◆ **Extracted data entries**
+++

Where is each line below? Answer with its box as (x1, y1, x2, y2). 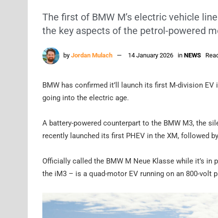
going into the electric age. (42, 93, 129, 102)
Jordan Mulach (71, 51, 112, 59)
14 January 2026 (128, 51, 173, 59)
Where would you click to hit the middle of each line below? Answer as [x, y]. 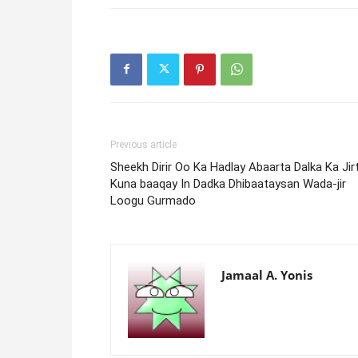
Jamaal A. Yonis [267, 274]
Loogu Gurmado [153, 200]
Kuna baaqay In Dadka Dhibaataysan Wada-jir [228, 183]
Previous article [143, 144]
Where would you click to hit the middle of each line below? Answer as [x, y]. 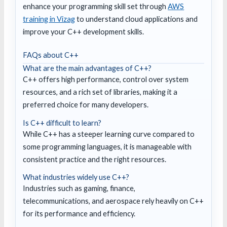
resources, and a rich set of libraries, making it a [100, 92]
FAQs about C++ [51, 55]
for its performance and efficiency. [79, 214]
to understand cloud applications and [137, 19]
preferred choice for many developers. [86, 105]
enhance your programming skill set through [96, 6]
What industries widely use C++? [76, 177]
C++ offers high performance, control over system [106, 80]
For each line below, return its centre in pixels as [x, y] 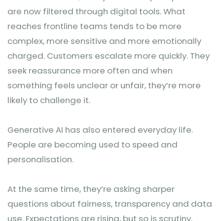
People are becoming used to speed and [92, 145]
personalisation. [40, 159]
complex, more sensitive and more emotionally [104, 41]
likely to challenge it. [49, 100]
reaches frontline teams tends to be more [94, 26]
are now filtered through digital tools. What [96, 11]
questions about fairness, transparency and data [110, 204]
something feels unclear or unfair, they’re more [104, 85]
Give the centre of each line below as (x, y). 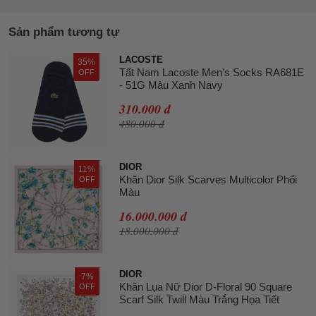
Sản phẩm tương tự (64, 31)
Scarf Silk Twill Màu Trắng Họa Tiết (199, 299)
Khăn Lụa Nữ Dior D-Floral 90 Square (206, 286)
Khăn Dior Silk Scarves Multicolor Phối (208, 179)
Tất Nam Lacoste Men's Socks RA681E (212, 72)
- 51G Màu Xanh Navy (171, 85)
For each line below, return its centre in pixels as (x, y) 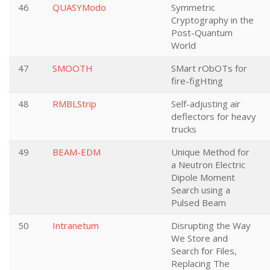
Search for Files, (204, 251)
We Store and (199, 238)
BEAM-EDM (77, 152)
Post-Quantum (202, 33)
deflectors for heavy (214, 116)
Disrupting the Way (211, 225)
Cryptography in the (212, 20)
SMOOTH (73, 68)
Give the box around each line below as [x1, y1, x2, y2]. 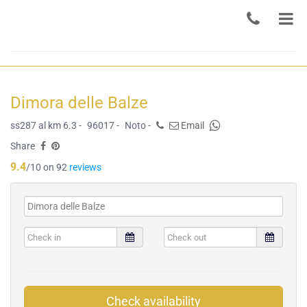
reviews [69, 162, 101, 173]
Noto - [125, 120, 151, 131]
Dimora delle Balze [10, 93, 148, 112]
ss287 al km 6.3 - [10, 120, 82, 131]
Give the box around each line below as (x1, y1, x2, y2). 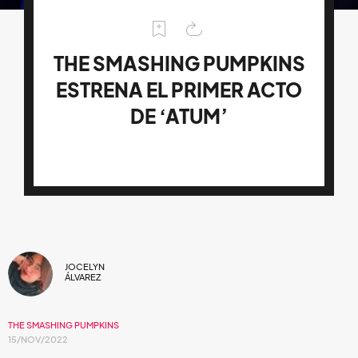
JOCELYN (65, 261, 105, 272)
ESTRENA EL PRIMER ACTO (56, 79, 302, 101)
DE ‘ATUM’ (130, 105, 228, 128)
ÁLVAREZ (65, 271, 101, 283)
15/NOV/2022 (8, 334, 68, 345)
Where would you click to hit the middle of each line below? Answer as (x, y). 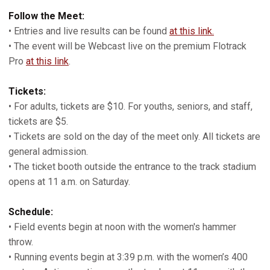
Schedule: (31, 212)
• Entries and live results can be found (89, 31)
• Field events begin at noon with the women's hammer (122, 227)
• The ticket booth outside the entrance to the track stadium (132, 167)
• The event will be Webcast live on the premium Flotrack (127, 46)
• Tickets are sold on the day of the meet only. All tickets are (134, 137)
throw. (21, 242)
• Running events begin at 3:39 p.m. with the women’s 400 (128, 257)
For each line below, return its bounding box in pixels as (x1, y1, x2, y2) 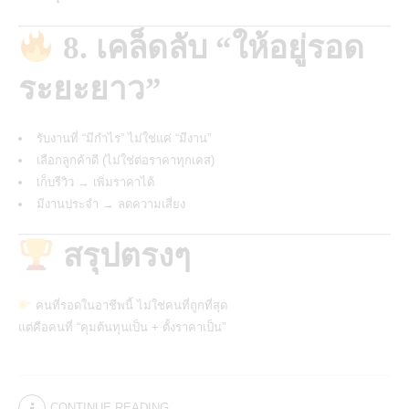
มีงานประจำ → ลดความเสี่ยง (37, 197, 185, 211)
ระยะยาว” (18, 71, 162, 107)
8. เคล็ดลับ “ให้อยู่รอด (54, 30, 364, 66)
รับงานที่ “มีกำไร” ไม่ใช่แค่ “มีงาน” (37, 131, 211, 145)
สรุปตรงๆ (54, 238, 191, 274)
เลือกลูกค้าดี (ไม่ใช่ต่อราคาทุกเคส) (37, 153, 215, 167)
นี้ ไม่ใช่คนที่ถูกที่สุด (124, 299, 227, 312)
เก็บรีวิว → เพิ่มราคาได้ (37, 175, 154, 189)
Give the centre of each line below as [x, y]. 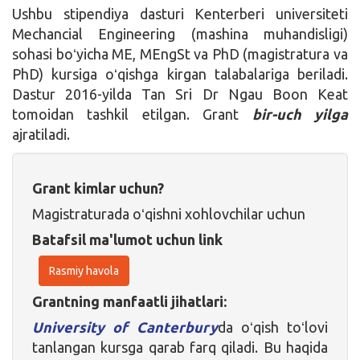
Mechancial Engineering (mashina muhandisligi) [180, 33]
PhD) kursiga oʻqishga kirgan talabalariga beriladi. [180, 74]
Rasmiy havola [84, 270]
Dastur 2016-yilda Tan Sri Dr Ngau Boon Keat [180, 94]
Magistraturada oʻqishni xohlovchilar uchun [169, 213]
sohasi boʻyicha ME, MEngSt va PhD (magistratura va [180, 53]
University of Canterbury [125, 327]
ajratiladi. [41, 134]

+++

Reproduce all of the entries above word for word, but leave out their pictures.

Where is each line below? Answer with its box as (x1, y1, x2, y2). 
going into the electric age. (42, 93, 129, 102)
Jordan Mulach (71, 51, 112, 59)
14 January 2026 (128, 51, 173, 59)
Where would you click to hit the middle of each line below? Answer as [x, y]. 
Jamaal A. Yonis [267, 274]
Loogu Gurmado [153, 200]
Kuna baaqay In Dadka Dhibaataysan Wada-jir [228, 183]
Previous article [143, 144]
Where would you click to hit the middle of each line below? Answer as [x, y]. 
resources, and a rich set of libraries, making it a [100, 92]
FAQs about C++ [51, 55]
for its performance and efficiency. [79, 214]
to understand cloud applications and [137, 19]
preferred choice for many developers. [86, 105]
enhance your programming skill set through [96, 6]
What industries widely use C++? [76, 177]
C++ offers high performance, control over system [106, 80]
For each line below, return its centre in pixels as [x, y] 
People are becoming used to speed and [92, 145]
personalisation. [40, 159]
complex, more sensitive and more emotionally [104, 41]
likely to challenge it. [49, 100]
reaches frontline teams tends to be more [94, 26]
are now filtered through digital tools. What [96, 11]
questions about fairness, transparency and data [110, 204]
something feels unclear or unfair, they’re more [104, 85]
Give the centre of each line below as (x, y). 
Sản phẩm tương tự (64, 31)
Scarf Silk Twill Màu Trắng Họa Tiết (199, 299)
Khăn Lụa Nữ Dior D-Floral 90 Square (206, 286)
Khăn Dior Silk Scarves Multicolor Phối (208, 179)
Tất Nam Lacoste Men's Socks RA681E (212, 72)
- 51G Màu Xanh Navy (171, 85)
For each line below, return its centre in pixels as (x, y) 
Search for Files, (204, 251)
We Store and (199, 238)
BEAM-EDM (77, 152)
Post-Quantum (202, 33)
deflectors for heavy (214, 116)
Disrupting the Way (211, 225)
Cryptography in the (212, 20)
SMOOTH (73, 68)
Give the box around each line below as [x1, y1, x2, y2]. 
reviews [69, 162, 101, 173]
Noto - [125, 120, 151, 131]
Dimora delle Balze [10, 93, 148, 112]
ss287 al km 6.3 - [10, 120, 82, 131]
Give the box around each line below as (x1, y1, x2, y2). 
JOCELYN (65, 261, 105, 272)
ESTRENA EL PRIMER ACTO (56, 79, 302, 101)
DE ‘ATUM’ (130, 105, 228, 128)
ÁLVAREZ (65, 271, 101, 283)
15/NOV/2022 (8, 334, 68, 345)
Where would you click to hit the middle of each line below? Answer as (x, y). 
Schedule: (31, 212)
• Entries and live results can be found (89, 31)
• Field events begin at noon with the women's hammer (122, 227)
• The ticket booth outside the entrance to the track stadium (132, 167)
• The event will be Webcast live on the premium Flotrack (127, 46)
• Tickets are sold on the day of the meet only. All tickets are (134, 137)
throw. (21, 242)
• Running events begin at 3:39 p.m. with the women’s 400 (128, 257)
For each line below, return its bounding box in pixels as (x1, y1, x2, y2) 
มีงานประจำ → ลดความเสี่ยง (37, 197, 185, 211)
ระยะยาว” (18, 71, 162, 107)
8. เคล็ดลับ “ให้อยู่รอด (54, 30, 364, 66)
รับงานที่ “มีกำไร” ไม่ใช่แค่ “มีงาน” (37, 131, 211, 145)
สรุปตรงๆ (54, 238, 191, 274)
เลือกลูกค้าดี (ไม่ใช่ต่อราคาทุกเคส) (37, 153, 215, 167)
นี้ ไม่ใช่คนที่ถูกที่สุด (124, 299, 227, 312)
เก็บรีวิว → เพิ่มราคาได้ (37, 175, 154, 189)
Give the centre of each line below as [x, y]. 
Mechancial Engineering (mashina muhandisligi) [180, 33]
PhD) kursiga oʻqishga kirgan talabalariga beriladi. [180, 74]
Rasmiy havola [84, 270]
Dastur 2016-yilda Tan Sri Dr Ngau Boon Keat [180, 94]
Magistraturada oʻqishni xohlovchilar uchun [169, 213]
sohasi boʻyicha ME, MEngSt va PhD (magistratura va [180, 53]
University of Canterbury [125, 327]
ajratiladi. [41, 134]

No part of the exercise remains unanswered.